But I’m very conscious that the situations are very different. In engineering, there are many years of experience, and there have been lots of accidents from which we’ve learned through experience and eventually based on which the standards have been modified. And the risk of any one accident, even the very worst kind like a building collapse or a major explosion, tends to be localised. In biohazard, we can imagine one incident, perhaps one that never happened before, which could be catastrophic for humanity. So we need to be more proactive.
Now to the specific points:
Reporting:
For engineering (factories in general), there are typically two important mechanisms.
Every incident must be investigated and a detailed incident report must be filed, which would typically be written by the most qualified person (i.e. the engineer working directly on the system) and then reviewed over several steps by more senior managers, by the safety manager and eventually by a very senior manager, often the CEO. It would also be quite typical for the company to bring in external safety experts, even from a competitor (who might be best-placed to understand the risks) to ensure the analysis is complete.
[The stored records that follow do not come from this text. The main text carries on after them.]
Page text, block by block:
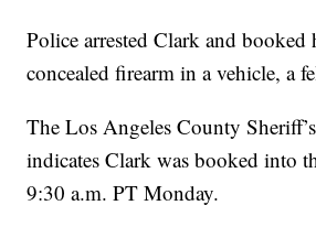
Police arrested Clark and
concealed firearm in a vehicle, a
The Los Angeles County
indicates Clark was booked into
9:30 a.m. PT Monday.
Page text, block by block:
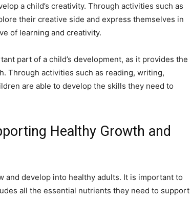
a child’s creativity. Through activities such as
their creative side and express themselves in
of learning and creativity.
part of a child’s development, as it provides the
Through activities such as reading, writing,
are able to develop the skills they need to
Healthy Growth and
develop into healthy adults. It is important to
all the essential nutrients they need to support
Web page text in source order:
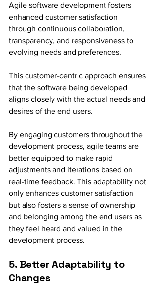
Agile software development fosters
enhanced customer satisfaction
through continuous collaboration,
transparency, and responsiveness to
evolving needs and preferences.
This customer-centric approach ensures
that the software being developed
aligns closely with the actual needs and
desires of the end users.
By engaging customers throughout the
development process, agile teams are
better equipped to make rapid
adjustments and iterations based on
real-time feedback. This adaptability not
only enhances customer satisfaction
but also fosters a sense of ownership
and belonging among the end users as
they feel heard and valued in the
development process.
5. Better Adaptability to
Changes
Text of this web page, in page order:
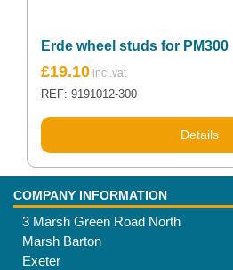
Erde wheel studs for PM300
£19.10
REF: 9191012-300
Details
COMPANY INFORMATION
3 Marsh Green Road North
Marsh Barton
Exeter
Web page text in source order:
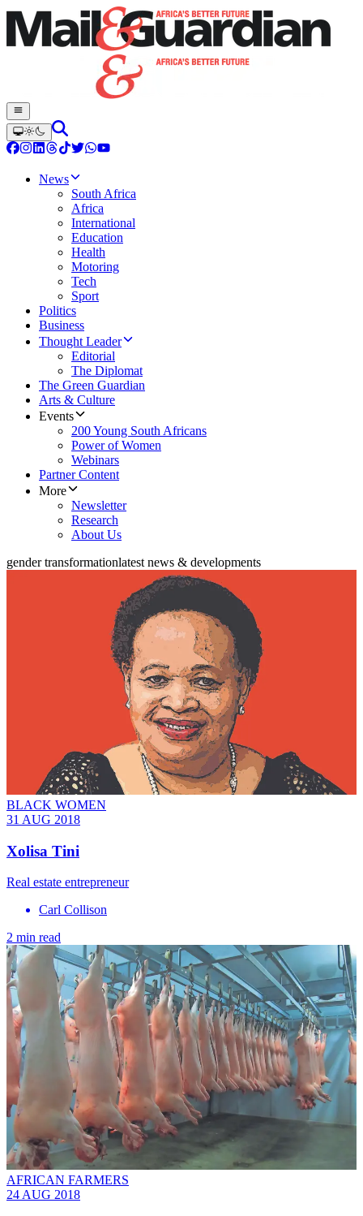
News
South Africa
Africa
International
Education
Health
Motoring
Tech
Sport
Politics
Business
Thought Leader
Editorial
The Diplomat
The Green Guardian
Arts & Culture
Events
200 Young South Africans
Power of Women
Webinars
Partner Content
More
Newsletter
Research
About Us
gender transformationlatest news & developments
BLACK WOMEN
31 AUG 2018
Xolisa Tini
Real estate entrepreneur
Carl Collison
2 min read
AFRICAN FARMERS
24 AUG 2018

This report would need to provide a full analysis of what went wrong, what could have gone worse, why it went wrong, and how to ensure that the incident never reoccurs, or that similar incidents never happen again. It would not be unusual for the entire production unit to be closed while an investigation is being carried out, and for it to not be allowed to re-open until any concerns have been fully addressed to the satisfaction of the safety manager. And this is just the internal processes. There will also frequently be external reviewers of the report itself, sometimes from state-bodies. And all this is what happens when there is an incident which does not lead to any criminal procedures or negligence charges. If these are involved, the whole thing becomes much more involved.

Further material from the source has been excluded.